## [DATASET RECORDS]
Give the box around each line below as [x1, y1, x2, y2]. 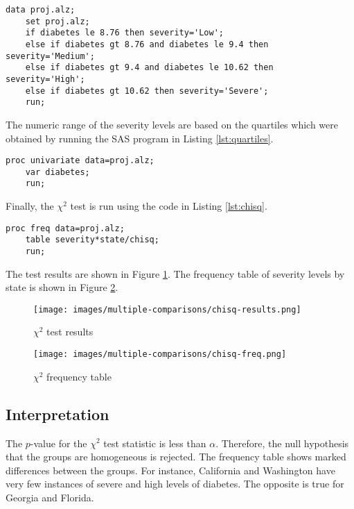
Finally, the [6, 199, 54, 213]
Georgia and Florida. [6, 490, 94, 504]
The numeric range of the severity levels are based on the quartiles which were [6, 117, 338, 131]
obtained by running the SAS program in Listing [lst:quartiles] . [6, 131, 274, 145]
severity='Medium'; [6, 51, 95, 61]
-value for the [30, 435, 87, 450]
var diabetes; [25, 167, 90, 177]
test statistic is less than [103, 435, 206, 450]
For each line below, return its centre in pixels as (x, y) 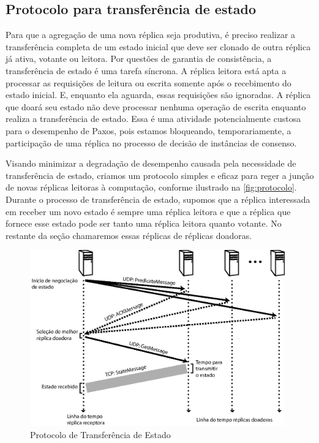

## [EXERCISE OBJECTIVE]
The line containing "The numeric range" and every line after it, up to the last line of the data, should be returned exactly, without the pictures.

## [RESPONSE FOR THIS EXERCISE]
The numeric range of the severity levels are based on the quartiles which were [6, 117, 338, 131]
obtained by running the SAS program in Listing [lst:quartiles] . [6, 131, 274, 145]
severity='Medium'; [6, 51, 95, 61]
-value for the [30, 435, 87, 450]
var diabetes; [25, 167, 90, 177]
test statistic is less than [103, 435, 206, 450]
For each line below, return its centre in pixels as (x, y) 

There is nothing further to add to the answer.